● **Source material**

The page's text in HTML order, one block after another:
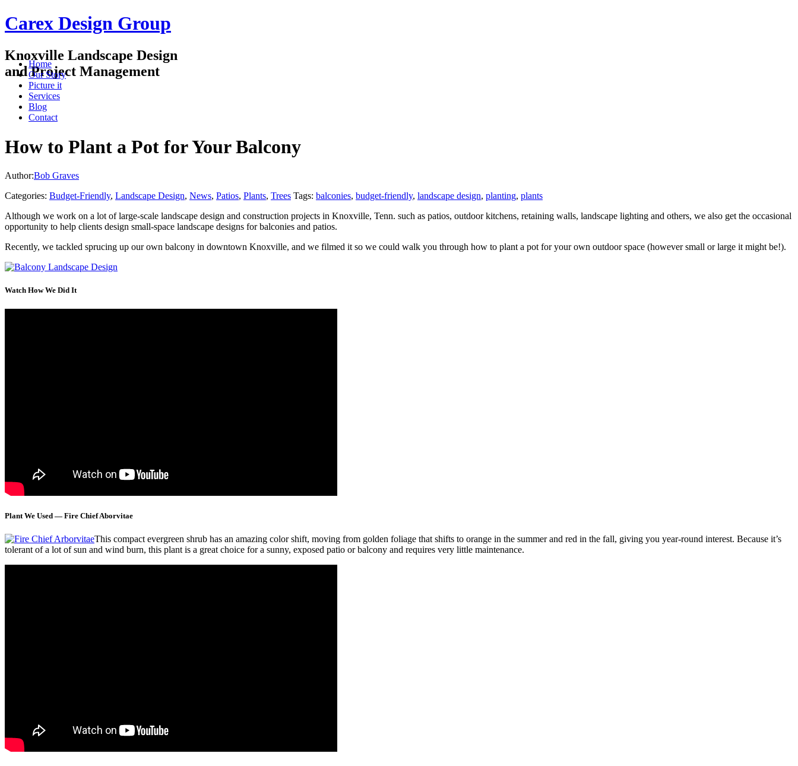
Carex Design Group
Knoxville Landscape Design
and Project Management
Home
Our Story
Picture it
Services
Blog
Contact
How to Plant a Pot for Your Balcony
Author:Bob Graves
Categories: Budget-Friendly, Landscape Design, News, Patios, Plants, Trees Tags: balconies, budget-friendly, landscape design, planting, plants
Although we work on a lot of large-scale landscape design and construction projects in Knoxville, Tenn. such as patios, outdoor kitchens, retaining walls, landscape lighting and others, we also get the occasional
opportunity to help clients design small-space landscape designs for balconies and patios.
Recently, we tackled sprucing up our own balcony in downtown Knoxville, and we filmed it so we could walk you through how to plant a pot for your own outdoor space (however small or large it might be!).
Watch How We Did It
Plant We Used — Fire Chief Aborvitae
This compact evergreen shrub has an amazing color shift, moving from golden foliage that shifts to orange in the summer and red in the fall, giving you year-round interest. Because it’s
tolerant of a lot of sun and wind burn, this plant is a great choice for a sunny, exposed patio or balcony and requires very little maintenance.
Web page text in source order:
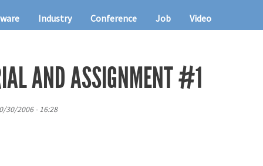
Industry Conference Job Video
AND ASSIGNMENT #1
30/2006 - 16:28
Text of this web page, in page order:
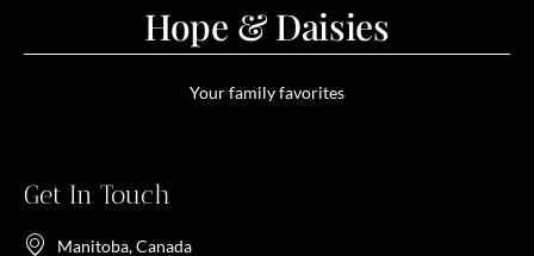
Hope & Daisies
Your family favorites
Get In Touch
Manitoba, Canada
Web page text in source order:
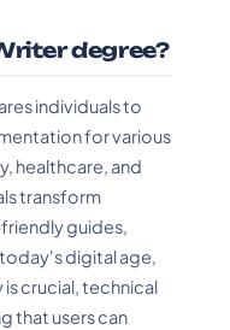
degree?
individuals to
for various
healthcare, and
transform
guides,
digital age,
crucial, technical
that users can
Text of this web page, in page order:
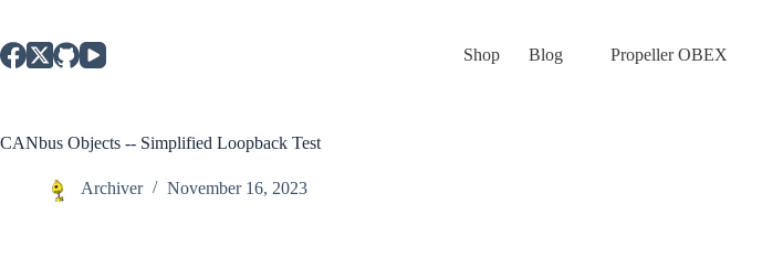
content
Shop Blog Propeller OBEX
CANbus Objects -- Simplified Loopback Test
Archiver November 16, 2023
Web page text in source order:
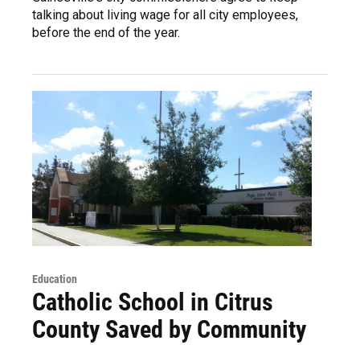
talking about living wage for all city employees,
before the end of the year.
Education
Catholic School in Citrus
County Saved by Community
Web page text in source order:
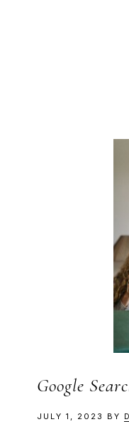
Google
JULY 1, 2023 BY
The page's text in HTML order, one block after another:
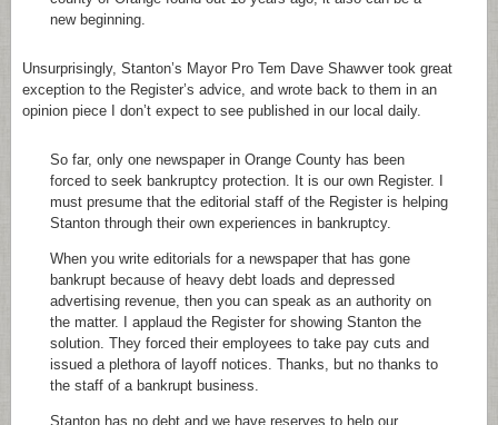
new beginning.
Unsurprisingly, Stanton’s Mayor Pro Tem Dave Shawver took great
exception to the Register’s advice, and wrote back to them in an
opinion piece I don’t expect to see published in our local daily.
So far, only one newspaper in Orange County has been
forced to seek bankruptcy protection. It is our own Register. I
must presume that the editorial staff of the Register is helping
Stanton through their own experiences in bankruptcy.
When you write editorials for a newspaper that has gone
bankrupt because of heavy debt loads and depressed
advertising revenue, then you can speak as an authority on
the matter. I applaud the Register for showing Stanton the
solution. They forced their employees to take pay cuts and
issued a plethora of layoff notices. Thanks, but no thanks to
the staff of a bankrupt business.
Stanton has no debt and we have reserves to help our
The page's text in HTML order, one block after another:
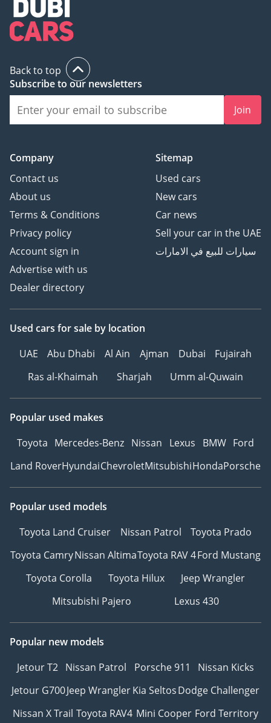
Back to top
Subscribe to our newsletters
Join
Company
Contact us
About us
Terms & Conditions
Privacy policy
Account sign in
Advertise with us
Dealer directory
Sitemap
Used cars
New cars
Car news
Sell your car in the UAE
سيارات للبيع في الامارات
Used cars for sale by location
UAE
Abu Dhabi Al Ain Ajman Dubai
Fujairah
Ras al-Khaimah
Sharjah Umm al-Quwain
Popular used makes
Toyota Mercedes-Benz Nissan Lexus BMW Ford
Land RoverHyundaiChevroletMitsubishiHondaPorsche
Popular used models
Toyota Land Cruiser
Nissan Patrol
Toyota Prado
Toyota CamryNissan AltimaToyota RAV 4Ford Mustang
Toyota Corolla
Toyota Hilux
Jeep Wrangler
Mitsubishi Pajero
Lexus 430
Popular new models
Jetour T2 Nissan Patrol Porsche 911
Nissan Kicks
Jetour G700Jeep WranglerKia SeltosDodge Challenger
Nissan X Trail Toyota RAV4 Mini Cooper Ford Territory
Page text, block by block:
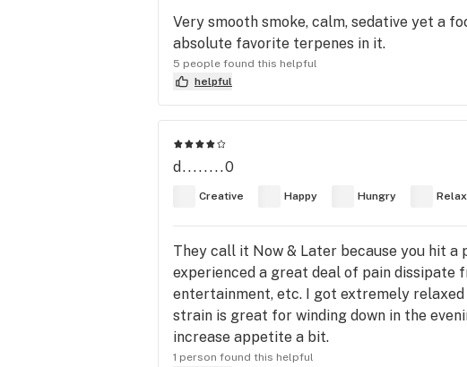
Very smooth smoke, calm, sedative yet a
absolute favorite terpenes in it.
5 people found this helpful
helpful
d........0
Creative Happy Hungry
They call it Now & Later because you hit
experienced a great deal of pain dissipate
entertainment, etc. I got extremely relaxed
strain is great for winding down in the
increase appetite a bit.
1 person found this helpful
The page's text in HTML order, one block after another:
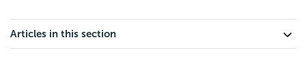
Articles in this section
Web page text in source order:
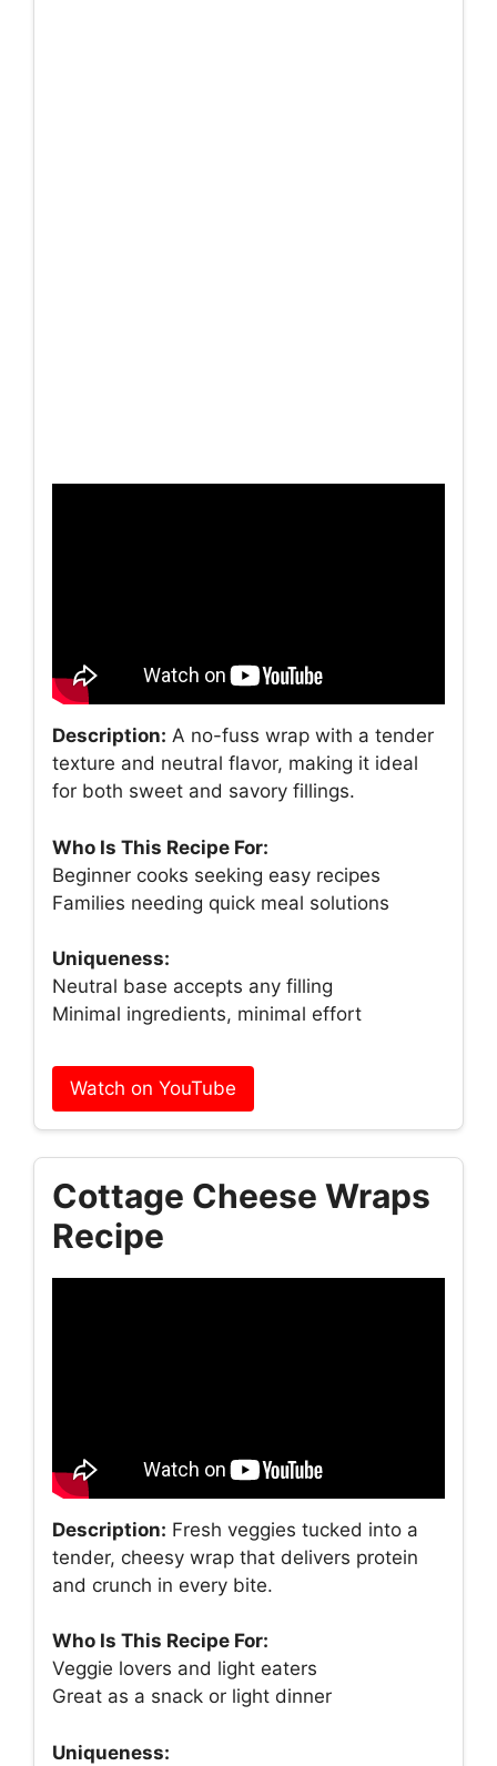
Description: A no-fuss wrap with a tender
texture and neutral flavor, making it ideal
for both sweet and savory fillings.
Who Is This Recipe For:
Beginner cooks seeking easy recipes
Families needing quick meal solutions
Uniqueness:
Neutral base accepts any filling
Minimal ingredients, minimal effort
Watch on YouTube
Cottage Cheese Wraps
Recipe
Description: Fresh veggies tucked into a
tender, cheesy wrap that delivers protein
and crunch in every bite.
Who Is This Recipe For:
Veggie lovers and light eaters
Great as a snack or light dinner
Uniqueness:
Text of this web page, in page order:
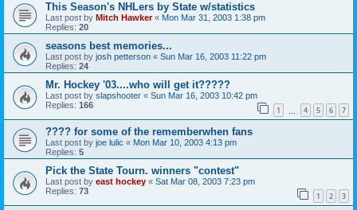
This Season's NHLers by State w/statistics
Last post by Mitch Hawker« Mon Mar 31, 2003 1:38 pm
Replies: 20
seasons best memories...
Last post by josh petterson « Sun Mar 16, 2003 11:22 pm
Replies: 24
Mr. Hockey '03....who will get it?????
Last post by slapshooter « Sun Mar 16, 2003 10:42 pm
Replies: 166 1 4 5 6 7
???? for some of the rememberwhen fans
Last post by joe lulic « Mon Mar 10, 2003 4:13 pm
Replies: 5
Pick the State Tourn. winners "contest"
Last post by east hockey « Sat Mar 08, 2003 7:23 pm
Replies: 73 1 2 3
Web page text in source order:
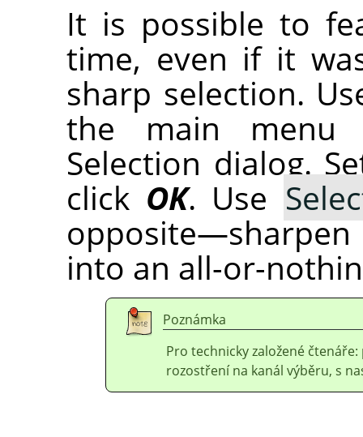
It is possible to
time, even if it
sharp selection.
the main menu
Selection dialog.
click OK. Use
into an all-or-
Poznámka
Pro technicky založené
rozostření na kanál výběru, s
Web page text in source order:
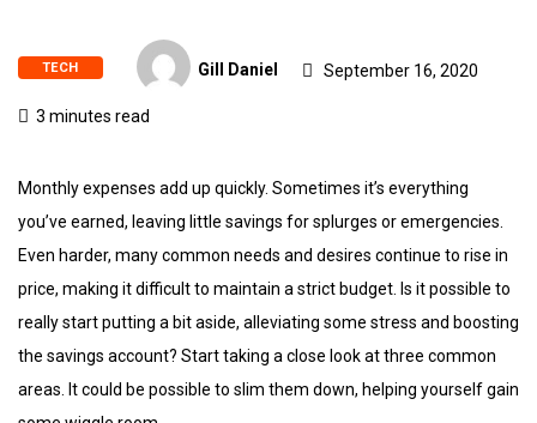
TECH Gill Daniel September 16, 2020
3 minutes read
Monthly expenses add up quickly. Sometimes it’s everything
you’ve earned, leaving little savings for splurges or emergencies.
Even harder, many common needs and desires continue to rise in
price, making it difficult to maintain a strict budget. Is it possible to
really start putting a bit aside, alleviating some stress and boosting
the savings account? Start taking a close look at three common
areas. It could be possible to slim them down, helping yourself gain
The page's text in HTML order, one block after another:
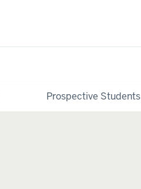
Prospective Students
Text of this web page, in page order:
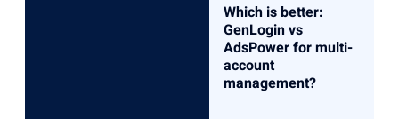
Which is better:
GenLogin vs
AdsPower for multi-
account
management?
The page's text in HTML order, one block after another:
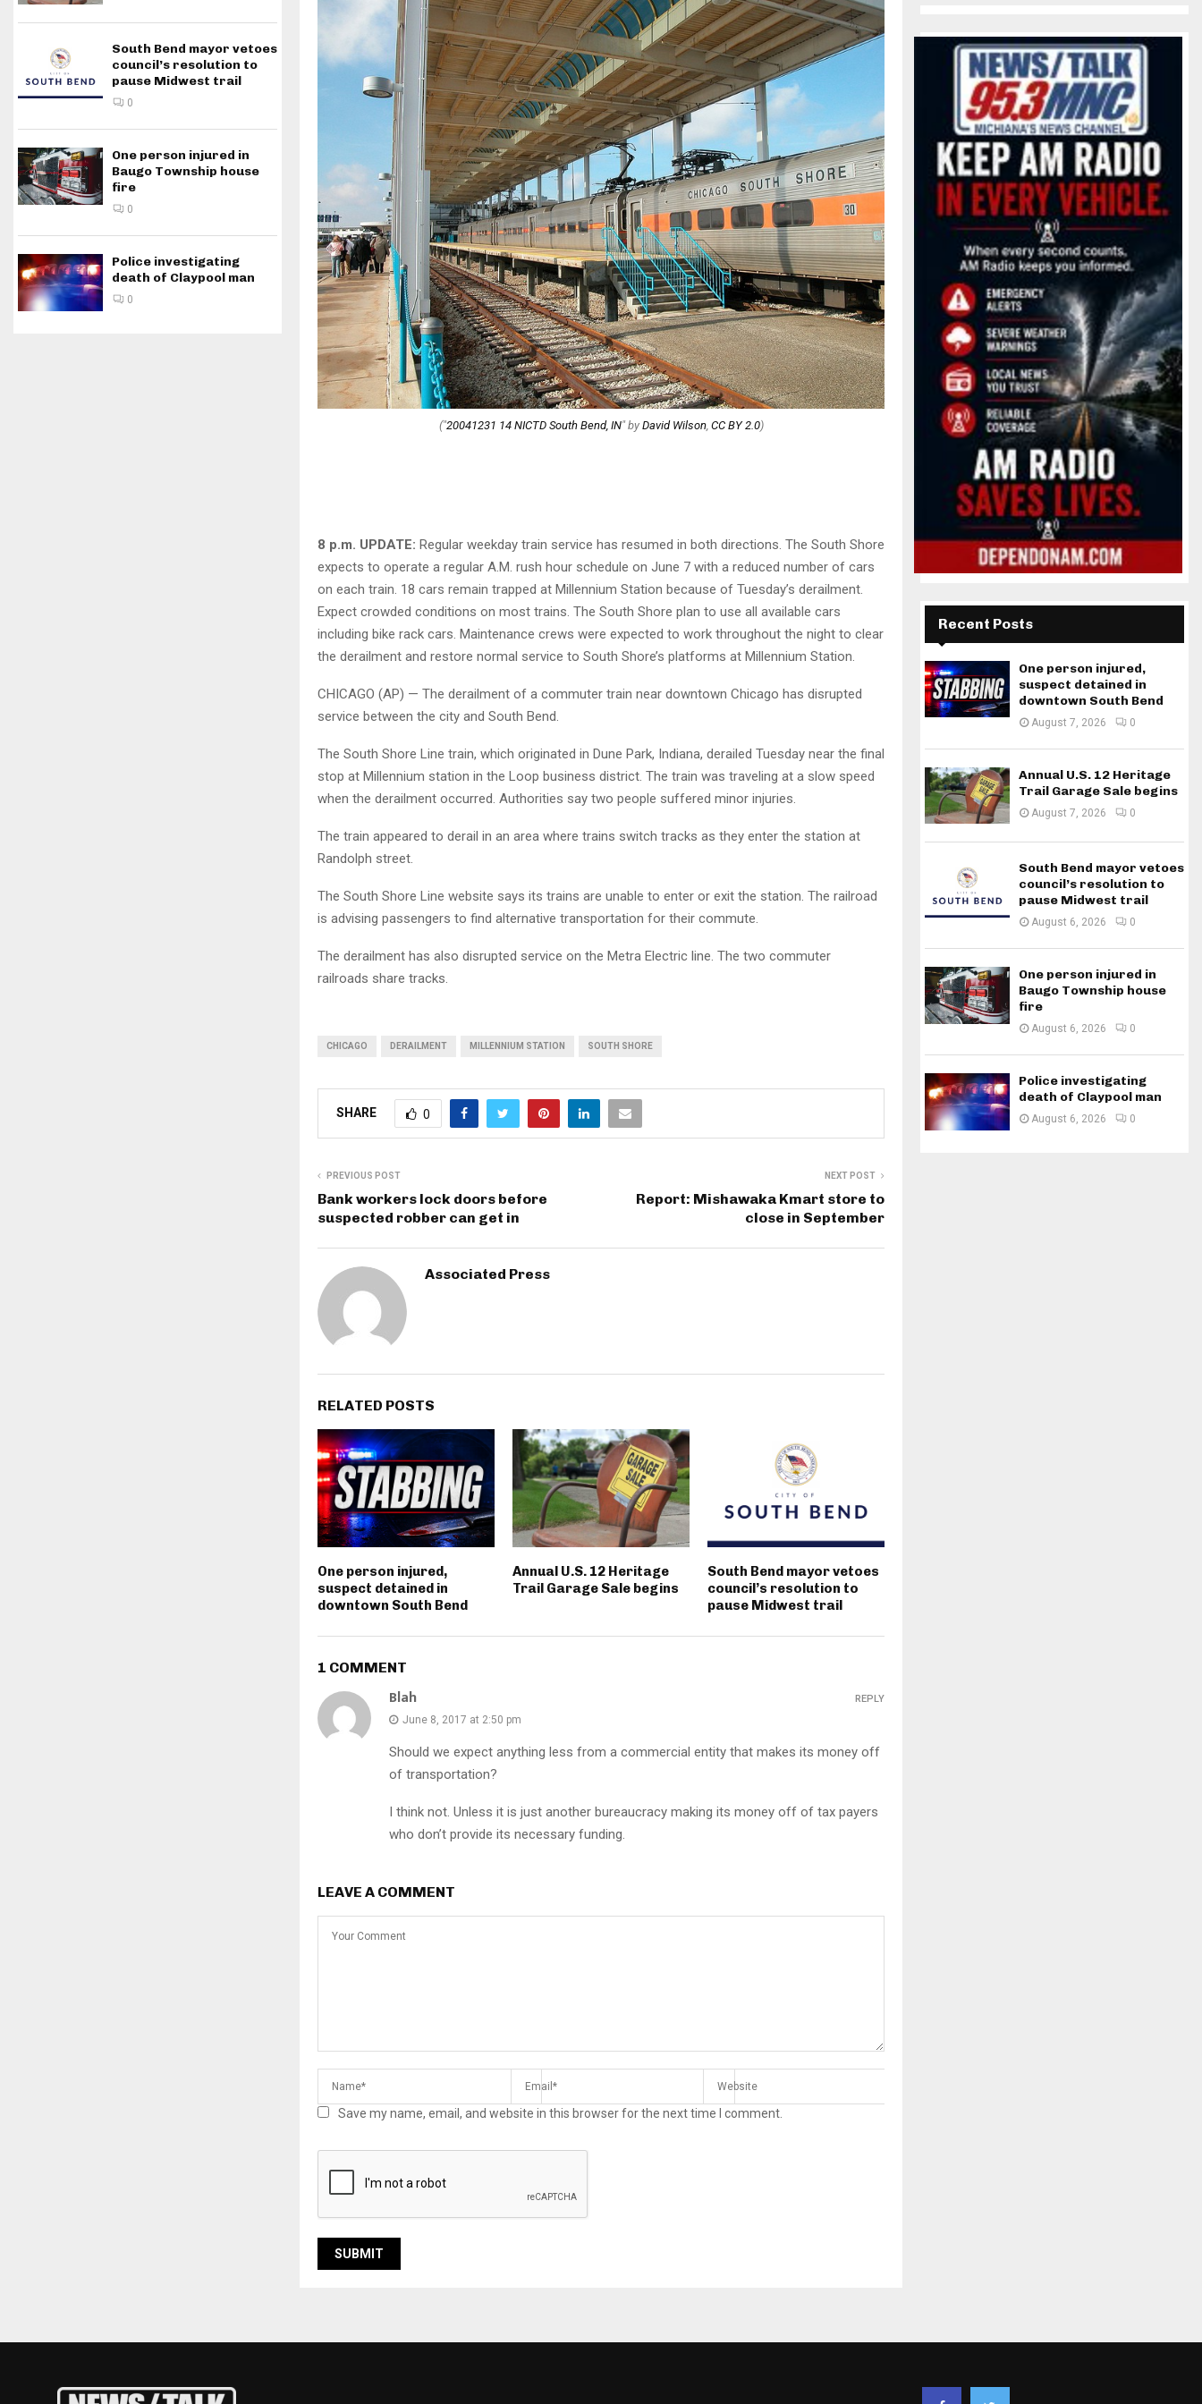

● **What to work on**
Print, without alteration, only the lines above between the one holding "for both sweet and savory fillings." and the one holding "Cottage Cheese Wraps", inclusive.

● **The answer**
for both sweet and savory fillings.
Who Is This Recipe For:
Beginner cooks seeking easy recipes
Families needing quick meal solutions
Uniqueness:
Neutral base accepts any filling
Minimal ingredients, minimal effort
Watch on YouTube
Cottage Cheese Wraps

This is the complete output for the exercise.